As we head toward Thanksgiving, we may find that the things are no longer the same, with coronavirus pandemic affecting our normal way of life. We should instead focus on the basis for the holiday: what we are thankful for.
“Longing for Thanksgivings past, we’ll focus on the true spirit of the holiday, and remind ourselves of what we’re thankful for,” Brian Levitt, the Global Market Strategist, focusing on North America, for Invesco, said in a note.
Levitt highlighted 10 things that investors can be thankful for this year.
- Vaccine results. For starters, promising Covid-19 vaccine results from Pfizer, Moderna, and Oxford-Astra Zeneca.
- Financial conditions have eased meaningfully. The U.S. Federal Reserve has come out with accommodative monetary policies and will keep rates low to support the financial system. Meanwhile, the U.S. dollar has weakened, the yield curve has steepened, and corporate borrowing costs have declined.

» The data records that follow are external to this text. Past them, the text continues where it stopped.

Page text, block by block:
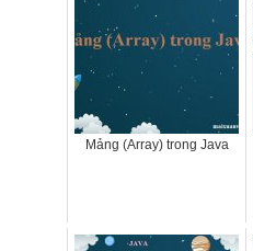
Mảng (Array) trong Java
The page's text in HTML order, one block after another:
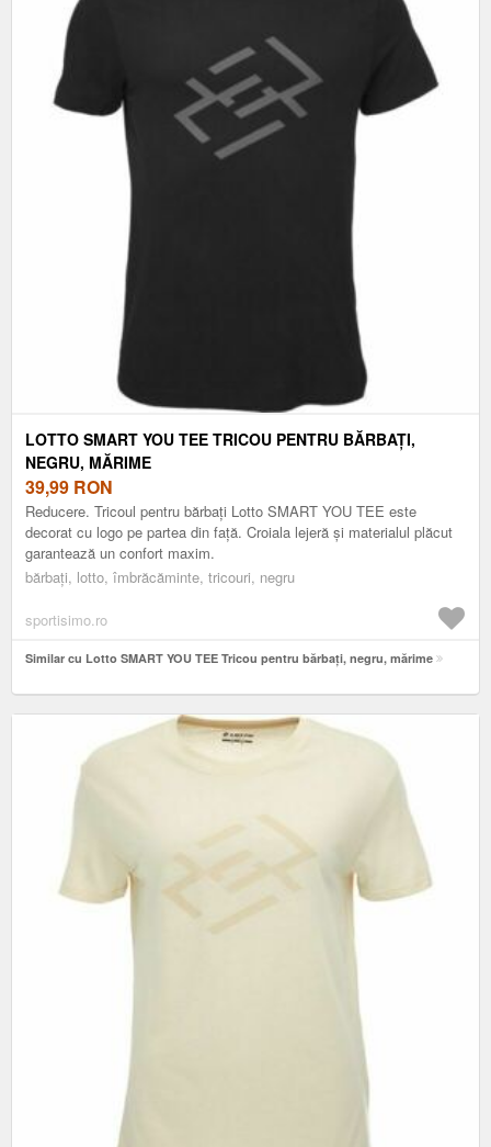
LOTTO SMART YOU TEE TRICOU PENTRU BĂRBAȚI,
NEGRU, MĂRIME
39,99 RON
Reducere. Tricoul pentru bărbați Lotto SMART YOU TEE este
decorat cu logo pe partea din față. Croiala lejeră și materialul plăcut
garantează un confort maxim.
bărbați, lotto, îmbrăcăminte, tricouri, negru
sportisimo.ro
Similar cu Lotto SMART YOU TEE Tricou pentru bărbați, negru, mărime
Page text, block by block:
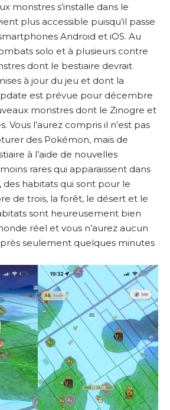
monstres s’installe dans le
plus accessible puisqu’il passe
Android et iOS. Au
solo et à plusieurs contre
dont le bestiaire devrait
à jour du jeu et dont la
est prévue pour décembre
monstres dont le Zinogre et
Vous l’aurez compris il n’est pas
des Pokémon, mais de
à l’aide de nouvelles
rares qui apparaissent dans
des habitats qui sont pour le
de trois, la forêt, le désert et le
sont heureusement bien
réel et vous n’aurez aucun
seulement quelques minutes
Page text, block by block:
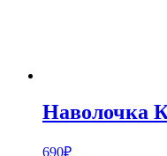
Наволочка
690₽
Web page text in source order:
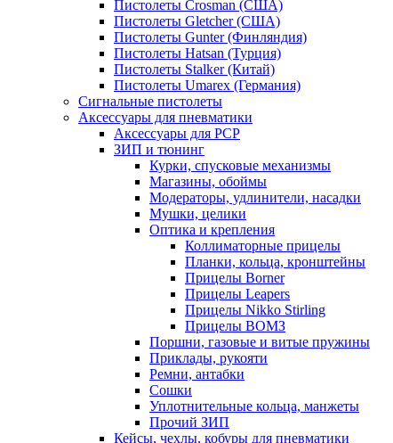
Пистолеты Crosman (США)
Пистолеты Gletcher (США)
Пистолеты Gunter (Финляндия)
Пистолеты Hatsan (Турция)
Пистолеты Stalker (Китай)
Пистолеты Umarex (Германия)
Сигнальные пистолеты
Аксессуары для пневматики
Аксессуары для PCP
ЗИП и тюнинг
Курки, спусковые механизмы
Магазины, обоймы
Модераторы, удлинители, насадки
Мушки, целики
Оптика и крепления
Коллиматорные прицелы
Планки, кольца, кронштейны
Прицелы Borner
Прицелы Leapers
Прицелы Nikko Stirling
Прицелы ВОМЗ
Поршни, газовые и витые пружины
Приклады, рукояти
Ремни, антабки
Сошки
Уплотнительные кольца, манжеты
Прочий ЗИП
Кейсы, чехлы, кобуры для пневматики
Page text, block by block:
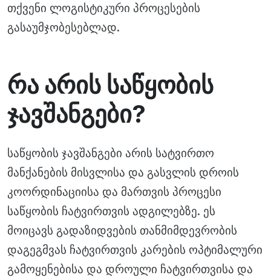
თქვენი ლოგისტიკური პროცესების
გასაუმჯობესებლად.
რა არის საწყობის
ჯავშანგები?
საწყობის ჯავშანგები არის სატვირთო
მანქანების მისვლისა და გასვლის დროის
კოორდინაციისა და მართვის პროცესი
საწყობის ჩატვირთვის ადგილებზე. ეს
მოიცავს გადაზიდვების თანმიმდევრობის
დაგეგმვას ჩატვირთვის კარების ოპტიმალური
გამოყენებისა და დროული ჩატვირთვისა და
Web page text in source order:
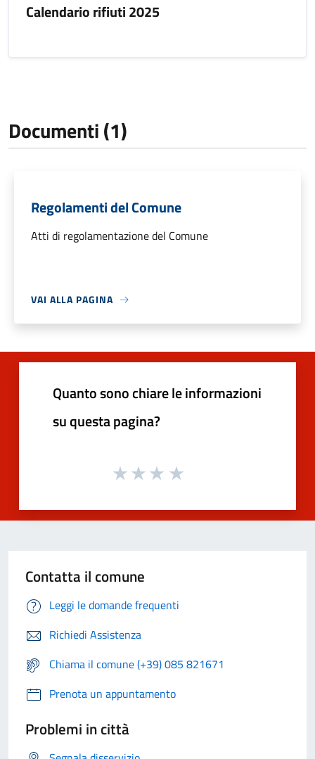
Calendario rifiuti 2025
Documenti (1)
Regolamenti del Comune
Atti di regolamentazione del Comune
VAI ALLA PAGINA
Quanto sono chiare le informazioni
su questa pagina?
Contatta il comune
Leggi le domande frequenti
Richiedi Assistenza
Chiama il comune (+39) 085 821671
Prenota un appuntamento
Problemi in città

- The worst has not come to pass. Prior to the presidential elections, many feared heightened volatility and a “blue wave” that would lead to higher tax rates, along with other major policy changes.
- A recovering job market. Unemployment claims have fallen from 25 million in April to 6.4 million in November.

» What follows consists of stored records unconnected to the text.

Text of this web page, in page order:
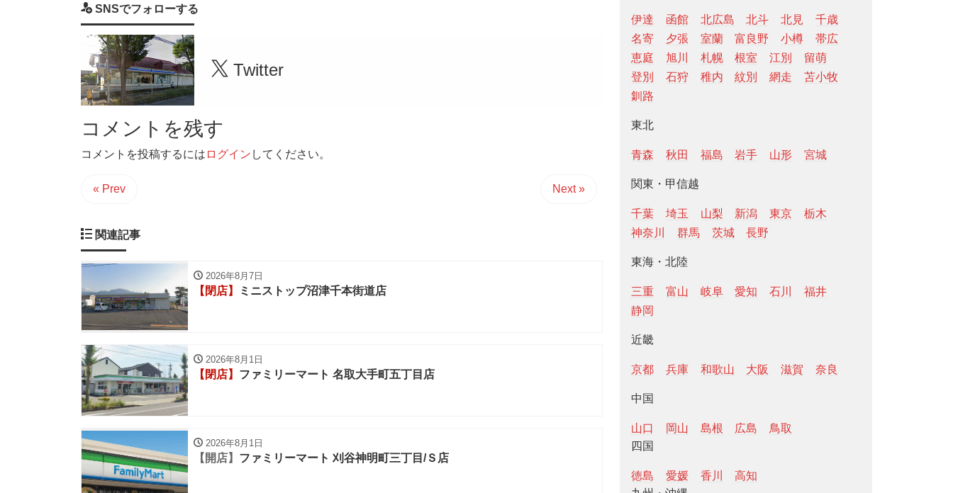
SNSでフォローする
Twitter
コメントを残す
コメントを投稿するには ログイン してください。
« Prev Next »
関連記事
2026年8月7日
【閉店】 ミニストップ沼津千本街道店
2026年8月1日
【閉店】 ファミリーマート 名取大手町五丁目店
2026年8月1日
【開店】 ファミリーマート 刈谷神明町三丁目/Ｓ店
伊達 函館 北広島 北斗 北見
千歳
名寄
夕張 室蘭 富良野 小樽
帯広
恵庭
旭川 札幌 根室 江別
留萌
登別
石狩 稚内 紋別 網走
苫小牧
釧路
東北
青森 秋田 福島 岩手 山形 宮城
関東・甲信越
千葉 埼玉 山梨 新潟 東京
栃木
神奈川
群馬 茨城 長野
東海・北陸
三重 富山 岐阜 愛知 石川
福井
静岡
近畿
京都 兵庫 和歌山 大阪 滋賀 奈良
中国
山口 岡山 島根 広島
鳥取
四国
徳島 愛媛 香川
高知
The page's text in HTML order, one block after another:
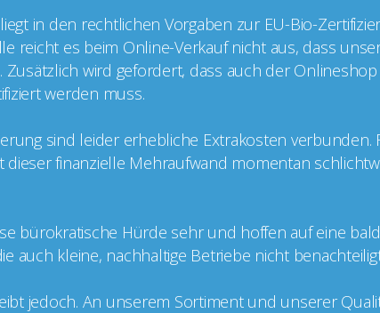
in den rechtlichen Vorgaben zur EU-Bio-
reicht es beim Online-Verkauf nicht aus, dass
Zusätzlich wird gefordert, dass auch der
werden muss.
sind leider erhebliche Extrakosten verbunden.
dieser finanzielle Mehraufwand momentan
bürokratische Hürde sehr und hoffen auf eine
auch kleine, nachhaltige Betriebe nicht
jedoch. An unserem Sortiment und unserer
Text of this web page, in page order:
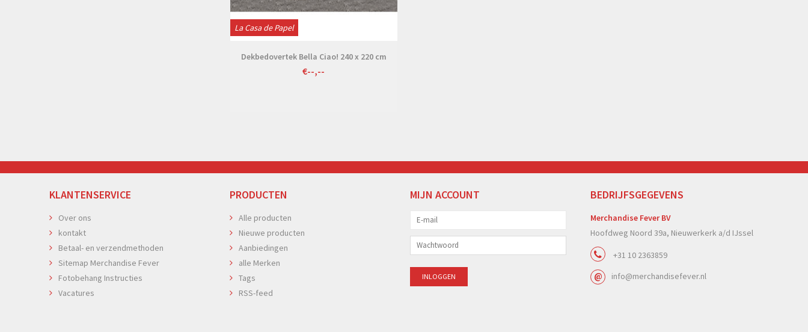
La Casa de Papel
Dekbedovertek Bella Ciao! 240 x 220 cm
€--,--
KLANTENSERVICE
Over ons
kontakt
Betaal- en verzendmethoden
Sitemap Merchandise Fever
Fotobehang Instructies
Vacatures
PRODUCTEN
Alle producten
Nieuwe producten
Aanbiedingen
alle Merken
Tags
RSS-feed
MIJN ACCOUNT BEDRIJFSGEGEVENS
Merchandise Fever BV
Hoofdweg Noord 39a, Nieuwerkerk a/d IJssel
+31 10 2363859
info@merchandisefever.nl
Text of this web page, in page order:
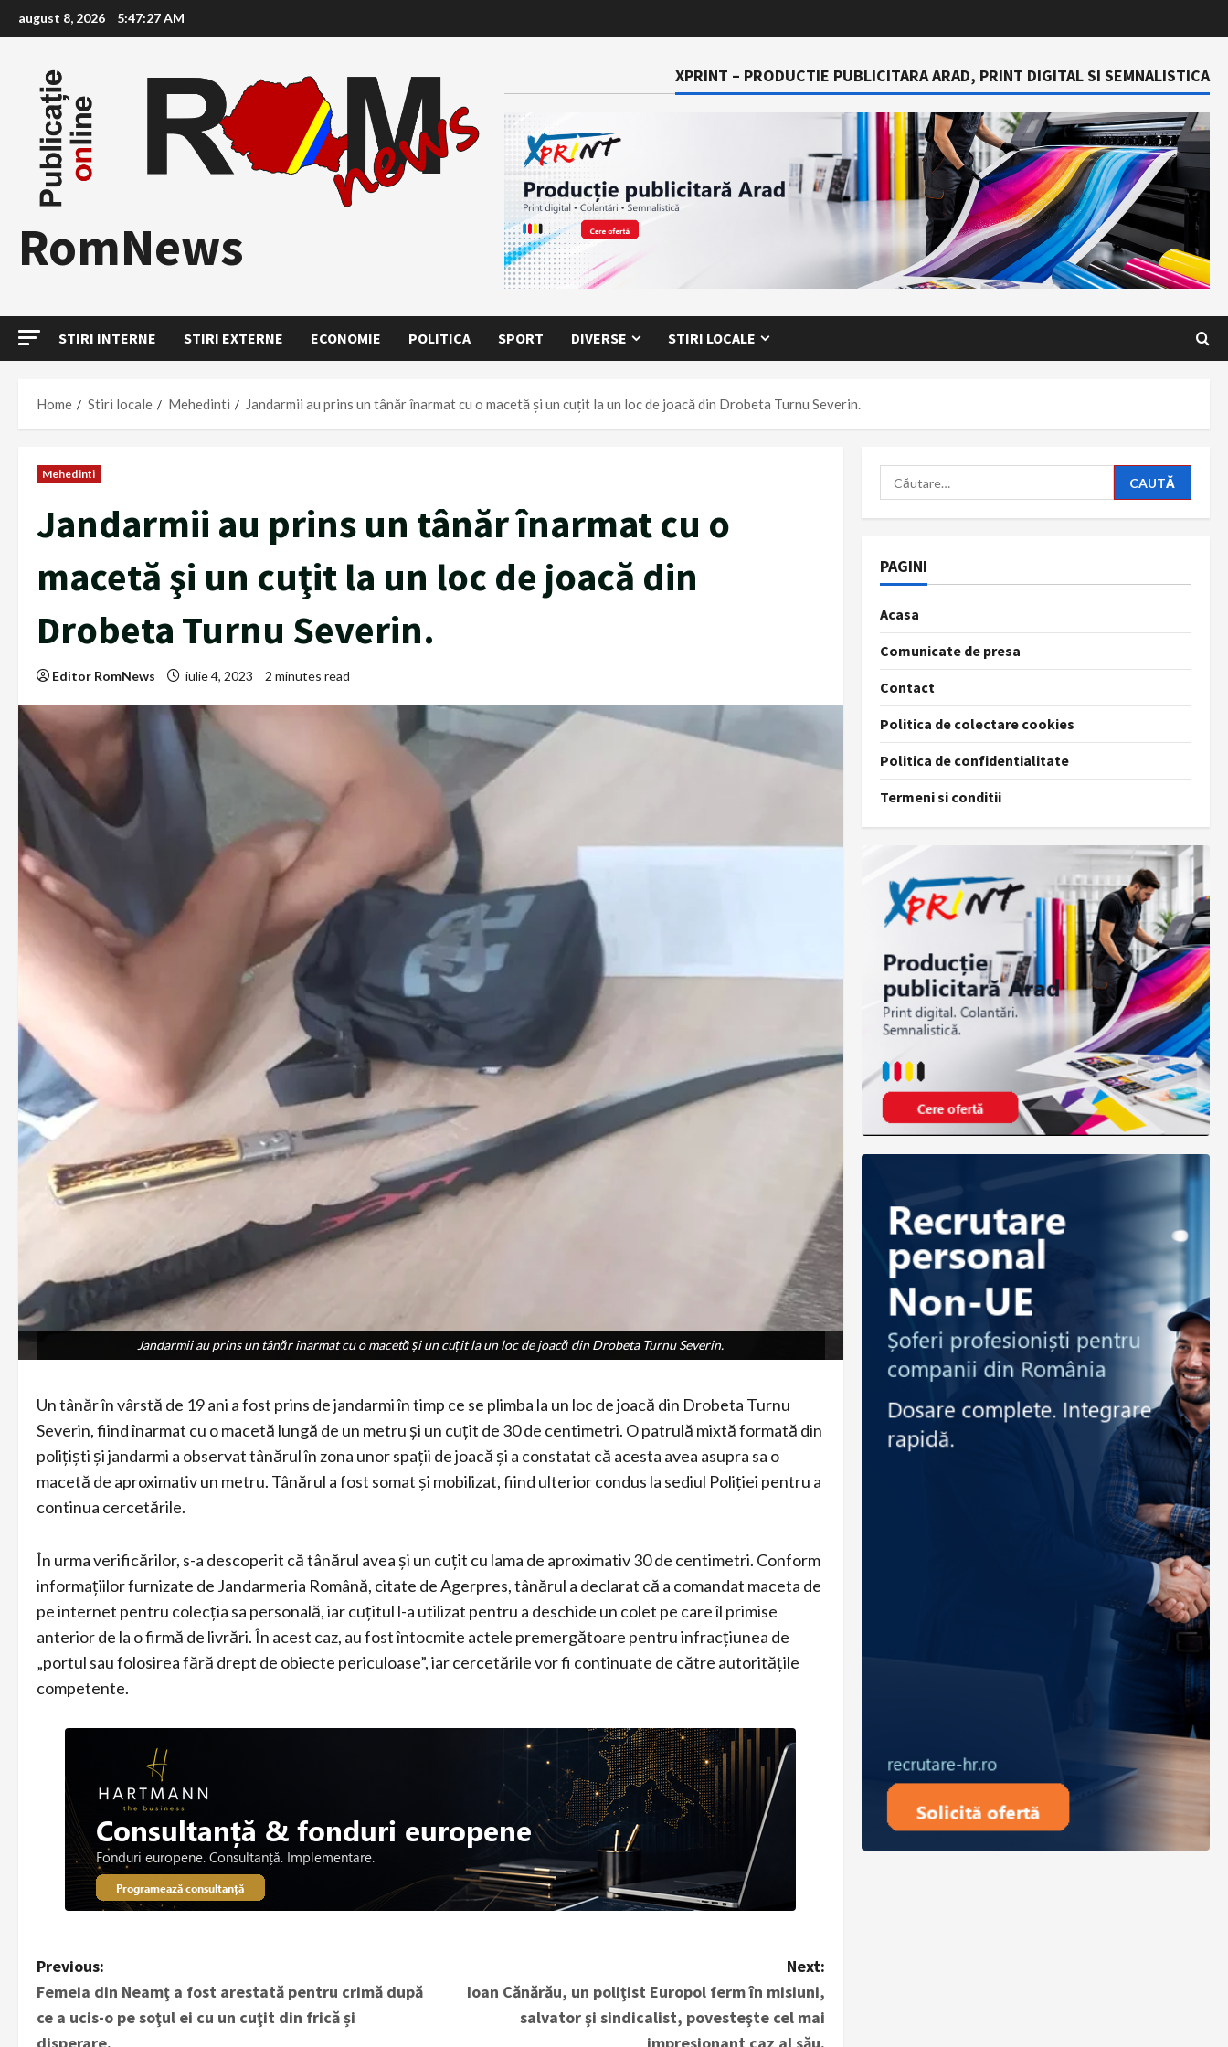
to
august 8, 2026 5:47:29 AM
RomNews
XPRINT – PRODUCTIE PUBLICITARA ARAD, PRINT DIGITAL SI SEMNALISTICA
STIRI INTERNE STIRI EXTERNE ECONOMIE POLITICA SPORT DIVERSE STIRI LOCALE
Home Stiri locale Mehedinti Jandarmii au prins un tânăr înarmat cu o macetă şi un cuţit la un loc de joacă din Drobeta Turnu Severin.
Mehedinti
Jandarmii au prins un tânăr înarmat cu o
macetă şi un cuţit la un loc de joacă din
Drobeta Turnu Severin.
Editor RomNews iulie 4, 2023 2 minutes read
Jandarmii au prins un tânăr înarmat cu o macetă şi un cuţit la un loc de joacă din Drobeta Turnu Severin.
Jandarmii au prins un tânăr înarmat cu o macetă şi un cuţit la un loc de joacă din Drobeta Turnu Severin.
Un tânăr în vârstă de 19 ani a fost prins de jandarmi în timp ce se plimba la un loc de joacă din Drobeta Turnu
Severin, fiind înarmat cu o macetă lungă de un metru și un cuțit de 30 de centimetri. O patrulă mixtă formată din
polițiști și jandarmi a observat tânărul în zona unor spații de joacă și a constatat că acesta avea asupra sa o
macetă de aproximativ un metru. Tânărul a fost somat și mobilizat, fiind ulterior condus la sediul Poliției pentru a
continua cercetările.
În urma verificărilor, s-a descoperit că tânărul avea și un cuțit cu lama de aproximativ 30 de centimetri. Conform
informațiilor furnizate de Jandarmeria Română, citate de Agerpres, tânărul a declarat că a comandat maceta de
pe internet pentru colecția sa personală, iar cuțitul l-a utilizat pentru a deschide un colet pe care îl primise
anterior de la o firmă de livrări. În acest caz, au fost întocmite actele premergătoare pentru infracțiunea de
„portul sau folosirea fără drept de obiecte periculoase”, iar cercetările vor fi continuate de către autoritățile
competente.
P
o
Previous:
Femeia din Neamţ a fost arestată pentru crimă după
ce a ucis-o pe soţul ei cu un cuţit din frică și
Next:
Ioan Cănărău, un poliţist Europol ferm în misiuni,
salvator şi sindicalist, povesteşte cel mai
Caută
după:
PAGINI
Acasa
Comunicate de presa
Contact
Politica de colectare cookies
Politica de confidentialitate
Termeni si conditii

- A booming housing market. The low mortgage rates, demographics, and shift into the suburbs are supporting the U.S. housing market.
- Improved U.S. shipping. The Cass Corp Freight Shipments Index, which measures U.S. shipments from companies representing a broad sample of industries including consumer packaged goods, food, automotive, medical/pharma, retail, and heavy equipment, is on the mend.
- Rebounding Asian economies. Asian countries have enjoyed a sharp rebound in economic activity. China has led the recovery and remains the sole economy to generate a positive GDP this year.
- Recovering U.S. corporate earnings. S&P 500 Index corporate earnings in Q3 have regained approximately 80% of their decline.
- A supportive outlook for equity markets.
- An elongated market cycle. “I expect the global economy to continue to recover in 2021 and beyond, the near-term risks notwithstanding. Betting against that recovery is akin to betting against medicine, science, and human ingenuity. Stocks are trading cheap to bonds. There is a substantial amount of money in risk-free assets earning minimal returns. The Fed has signaled its intention to keep rates low for the foreseeable future, thereby potentially incentivizing that money to move into riskier assets. Market cycles tend to end with excessive investor optimism and a prolonged Fed monetary tightening cycle. Seen from that lens, one may conclude that we are in the early stages of the next elongated market cycle,” Levitt said.
Lastly, every generation will have to overcome some challenges. History has shown us that things get better over time, even if the path isn’t always straight.